The response must contain every line below in which "https" appears.

____ Data for this task

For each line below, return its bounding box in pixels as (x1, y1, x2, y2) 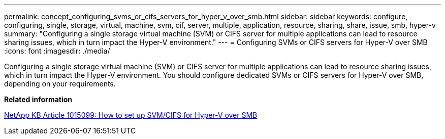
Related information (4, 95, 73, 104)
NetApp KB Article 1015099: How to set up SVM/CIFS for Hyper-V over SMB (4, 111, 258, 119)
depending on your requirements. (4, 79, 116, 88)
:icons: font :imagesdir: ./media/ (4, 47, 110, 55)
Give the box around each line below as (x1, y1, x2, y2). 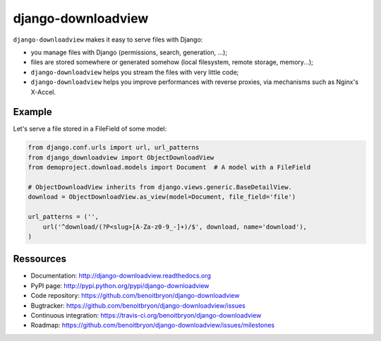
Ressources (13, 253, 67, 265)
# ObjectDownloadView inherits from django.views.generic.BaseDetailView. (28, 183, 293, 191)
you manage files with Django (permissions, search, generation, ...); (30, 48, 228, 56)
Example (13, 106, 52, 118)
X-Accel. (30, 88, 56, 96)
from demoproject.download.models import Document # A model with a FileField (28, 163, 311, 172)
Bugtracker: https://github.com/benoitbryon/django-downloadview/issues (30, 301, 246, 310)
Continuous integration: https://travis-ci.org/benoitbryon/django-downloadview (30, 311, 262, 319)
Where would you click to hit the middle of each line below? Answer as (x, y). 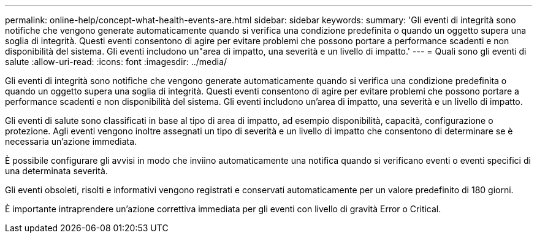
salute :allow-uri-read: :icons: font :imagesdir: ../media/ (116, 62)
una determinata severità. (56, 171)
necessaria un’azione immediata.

________
____ Data for this task

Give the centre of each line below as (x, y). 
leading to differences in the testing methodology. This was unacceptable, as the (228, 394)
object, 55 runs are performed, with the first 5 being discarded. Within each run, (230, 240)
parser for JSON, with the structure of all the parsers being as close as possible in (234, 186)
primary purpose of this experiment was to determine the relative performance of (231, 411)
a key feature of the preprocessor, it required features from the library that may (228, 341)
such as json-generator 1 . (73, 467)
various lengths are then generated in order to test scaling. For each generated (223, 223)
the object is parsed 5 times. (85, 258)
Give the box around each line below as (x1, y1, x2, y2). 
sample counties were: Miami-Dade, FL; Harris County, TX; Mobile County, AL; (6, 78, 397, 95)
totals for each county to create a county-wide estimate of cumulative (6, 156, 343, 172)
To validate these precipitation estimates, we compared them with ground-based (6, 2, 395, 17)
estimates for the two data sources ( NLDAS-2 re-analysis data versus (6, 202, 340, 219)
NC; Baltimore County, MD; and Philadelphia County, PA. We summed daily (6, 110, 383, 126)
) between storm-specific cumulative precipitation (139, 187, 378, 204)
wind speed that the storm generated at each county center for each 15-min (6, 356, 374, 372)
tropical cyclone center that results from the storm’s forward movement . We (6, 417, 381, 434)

________

» Written answer
Bugtracker: https://github.com/benoitbryon/django-downloadview/issues (30, 301, 246, 310)
Continuous integration: https://travis-ci.org/benoitbryon/django-downloadview (30, 311, 262, 319)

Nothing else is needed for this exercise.